Start of Data extracts

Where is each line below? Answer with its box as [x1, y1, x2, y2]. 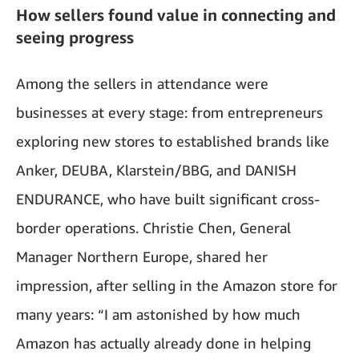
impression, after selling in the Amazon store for [16, 276, 337, 295]
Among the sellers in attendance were [16, 75, 268, 93]
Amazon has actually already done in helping [16, 334, 311, 353]
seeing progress [16, 28, 134, 47]
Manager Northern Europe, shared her [16, 248, 268, 266]
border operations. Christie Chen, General [16, 219, 291, 237]
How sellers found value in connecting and [16, 6, 336, 25]
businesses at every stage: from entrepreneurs [16, 103, 323, 122]
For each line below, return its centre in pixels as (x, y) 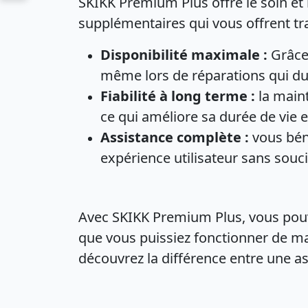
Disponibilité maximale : (184, 55)
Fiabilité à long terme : (178, 96)
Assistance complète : (175, 137)
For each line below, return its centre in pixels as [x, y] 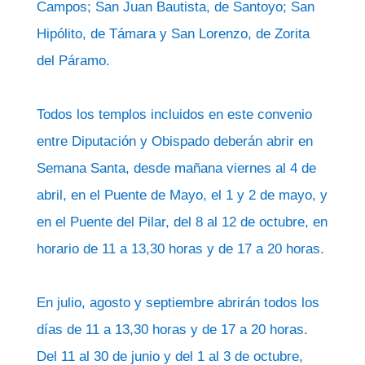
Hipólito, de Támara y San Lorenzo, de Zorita [173, 34]
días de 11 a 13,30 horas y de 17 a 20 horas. [172, 330]
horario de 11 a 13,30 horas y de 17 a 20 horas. [180, 249]
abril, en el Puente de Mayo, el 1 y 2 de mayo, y [182, 195]
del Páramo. [73, 61]
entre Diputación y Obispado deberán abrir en [174, 141]
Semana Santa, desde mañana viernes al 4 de [176, 168]
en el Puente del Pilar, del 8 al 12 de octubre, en [182, 222]
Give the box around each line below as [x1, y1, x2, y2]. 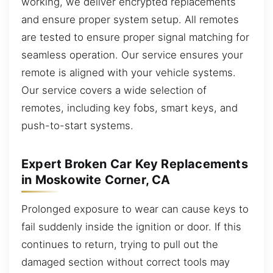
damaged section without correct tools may [21, 255, 230, 268]
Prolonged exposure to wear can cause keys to [21, 202, 249, 215]
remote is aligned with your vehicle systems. [21, 66, 236, 79]
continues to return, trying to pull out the [21, 238, 218, 250]
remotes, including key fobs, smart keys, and [21, 101, 238, 114]
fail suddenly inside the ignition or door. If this [21, 220, 241, 233]
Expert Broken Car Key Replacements [21, 157, 248, 171]
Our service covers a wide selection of [21, 83, 207, 96]
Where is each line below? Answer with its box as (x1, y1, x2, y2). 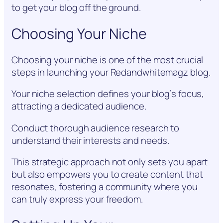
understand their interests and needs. (11, 133, 170, 147)
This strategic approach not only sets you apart (11, 155, 208, 169)
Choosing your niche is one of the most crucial (11, 53, 204, 66)
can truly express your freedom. (11, 193, 143, 206)
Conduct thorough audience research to (11, 121, 180, 134)
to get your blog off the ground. (11, 1, 141, 14)
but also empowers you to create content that (11, 168, 203, 181)
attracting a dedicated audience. (11, 100, 146, 113)
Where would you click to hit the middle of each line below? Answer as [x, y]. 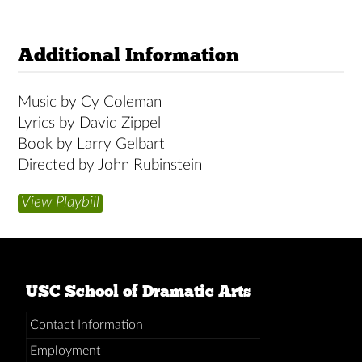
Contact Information [86, 324]
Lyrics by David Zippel [90, 123]
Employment [65, 351]
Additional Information [129, 55]
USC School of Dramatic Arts [139, 291]
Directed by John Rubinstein [110, 165]
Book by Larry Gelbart [92, 144]
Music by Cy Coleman [90, 102]
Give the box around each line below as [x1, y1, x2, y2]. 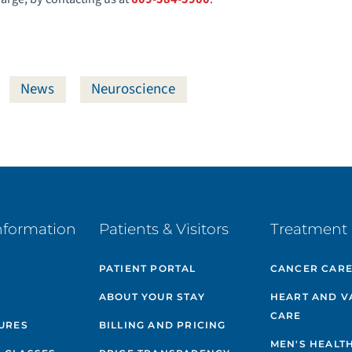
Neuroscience [91, 79, 176, 101]
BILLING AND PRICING [98, 319, 226, 332]
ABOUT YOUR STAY [98, 291, 205, 303]
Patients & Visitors [98, 219, 229, 238]
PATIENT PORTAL [98, 262, 196, 275]
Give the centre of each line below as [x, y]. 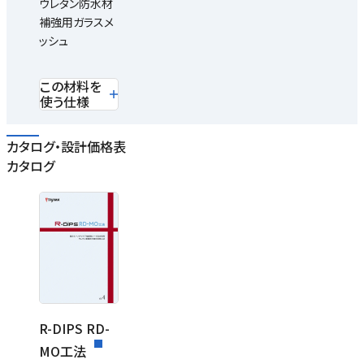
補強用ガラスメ [76, 22]
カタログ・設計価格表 [66, 146]
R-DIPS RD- [74, 328]
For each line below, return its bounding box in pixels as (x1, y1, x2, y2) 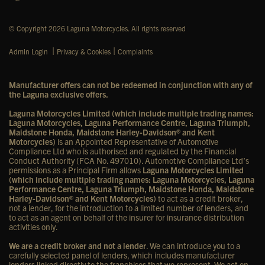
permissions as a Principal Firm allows (9, 164, 143, 176)
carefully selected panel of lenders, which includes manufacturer (9, 250, 235, 261)
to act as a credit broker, (156, 193, 243, 204)
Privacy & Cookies (57, 47, 111, 56)
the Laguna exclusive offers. (9, 89, 108, 100)
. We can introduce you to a (146, 240, 240, 251)
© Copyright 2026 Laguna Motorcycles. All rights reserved (9, 24, 186, 33)
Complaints (118, 47, 153, 56)
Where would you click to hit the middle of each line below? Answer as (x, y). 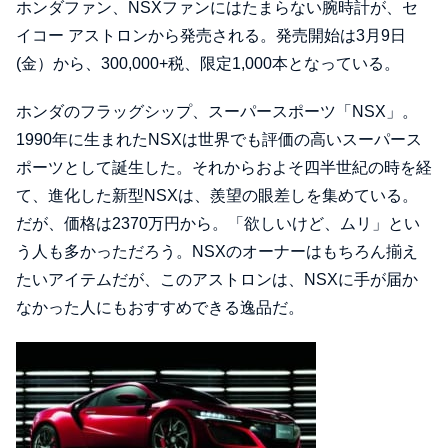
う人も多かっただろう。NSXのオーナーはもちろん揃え (217, 252)
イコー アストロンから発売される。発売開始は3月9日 (211, 36)
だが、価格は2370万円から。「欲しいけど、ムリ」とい (218, 224)
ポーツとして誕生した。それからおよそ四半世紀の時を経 (224, 168)
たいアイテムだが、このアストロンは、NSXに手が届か (217, 280)
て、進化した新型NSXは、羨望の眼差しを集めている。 (217, 196)
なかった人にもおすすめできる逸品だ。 (160, 308)
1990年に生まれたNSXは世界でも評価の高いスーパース (219, 140)
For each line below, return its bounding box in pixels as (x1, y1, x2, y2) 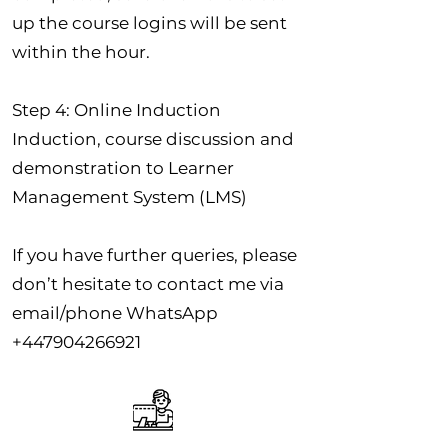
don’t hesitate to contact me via (12, 273, 284, 294)
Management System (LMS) (12, 186, 247, 207)
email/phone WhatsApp (12, 302, 218, 323)
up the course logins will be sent (12, 12, 287, 33)
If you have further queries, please (12, 244, 297, 265)
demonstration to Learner (12, 157, 234, 178)
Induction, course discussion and (12, 128, 294, 149)
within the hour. (12, 41, 154, 62)
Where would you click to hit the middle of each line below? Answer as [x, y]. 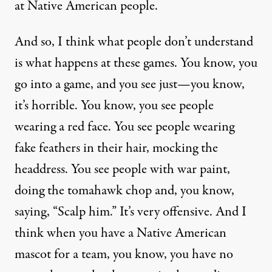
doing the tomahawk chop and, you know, [124, 191]
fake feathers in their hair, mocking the [116, 148]
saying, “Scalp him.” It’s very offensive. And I [131, 212]
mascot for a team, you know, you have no [124, 254]
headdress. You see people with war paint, [122, 169]
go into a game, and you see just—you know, [130, 84]
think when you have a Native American [121, 233]
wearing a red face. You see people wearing [124, 127]
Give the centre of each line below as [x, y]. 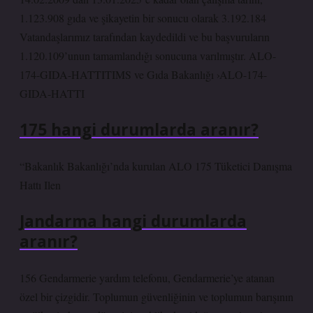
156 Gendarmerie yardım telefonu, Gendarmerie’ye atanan [147, 278]
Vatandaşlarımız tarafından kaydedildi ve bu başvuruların [145, 37]
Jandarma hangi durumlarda [133, 221]
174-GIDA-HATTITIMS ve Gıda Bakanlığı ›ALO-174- [143, 74]
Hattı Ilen [40, 185]
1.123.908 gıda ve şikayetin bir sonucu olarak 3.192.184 [143, 18]
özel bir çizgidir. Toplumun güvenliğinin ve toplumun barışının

End of Data extracts

**Work instruction:** What is needed is a verbatim copy of the lines running from the one with "carefully selected panel" through the last line of the listing above, excluding any pictures.

**Reply to the task:**
carefully selected panel of lenders, which includes manufacturer (9, 250, 235, 261)
to act as a credit broker, (156, 193, 243, 204)
Privacy & Cookies (57, 47, 111, 56)
the Laguna exclusive offers. (9, 89, 108, 100)
. We can introduce you to a (146, 240, 240, 251)
© Copyright 2026 Laguna Motorcycles. All rights reserved (9, 24, 186, 33)
Complaints (118, 47, 153, 56)
Where would you click to hit the middle of each line below? Answer as (x, y). 
う人も多かっただろう。NSXのオーナーはもちろん揃え (217, 252)
イコー アストロンから発売される。発売開始は3月9日 (211, 36)
だが、価格は2370万円から。「欲しいけど、ムリ」とい (218, 224)
ポーツとして誕生した。それからおよそ四半世紀の時を経 (224, 168)
たいアイテムだが、このアストロンは、NSXに手が届か (217, 280)
て、進化した新型NSXは、羨望の眼差しを集めている。 (217, 196)
なかった人にもおすすめできる逸品だ。 (160, 308)
1990年に生まれたNSXは世界でも評価の高いスーパース (219, 140)
For each line below, return its bounding box in pixels as (x1, y1, x2, y2) 
don’t hesitate to contact me via (12, 273, 284, 294)
Management System (LMS) (12, 186, 247, 207)
email/phone WhatsApp (12, 302, 218, 323)
up the course logins will be sent (12, 12, 287, 33)
If you have further queries, please (12, 244, 297, 265)
demonstration to Learner (12, 157, 234, 178)
Induction, course discussion and (12, 128, 294, 149)
within the hour. (12, 41, 154, 62)
Where would you click to hit the middle of each line below? Answer as [x, y]. 
doing the tomahawk chop and, you know, [124, 191]
fake feathers in their hair, mocking the [116, 148]
saying, “Scalp him.” It’s very offensive. And I [131, 212]
mascot for a team, you know, you have no [124, 254]
headdress. You see people with war paint, [122, 169]
go into a game, and you see just—you know, [130, 84]
think when you have a Native American [121, 233]
wearing a red face. You see people wearing [124, 127]
Give the centre of each line below as [x, y]. 
156 Gendarmerie yardım telefonu, Gendarmerie’ye atanan [147, 278]
Vatandaşlarımız tarafından kaydedildi ve bu başvuruların [145, 37]
Jandarma hangi durumlarda [133, 221]
174-GIDA-HATTITIMS ve Gıda Bakanlığı ›ALO-174- [143, 74]
Hattı Ilen [40, 185]
1.123.908 gıda ve şikayetin bir sonucu olarak 3.192.184 [143, 18]
özel bir çizgidir. Toplumun güvenliğinin ve toplumun barışının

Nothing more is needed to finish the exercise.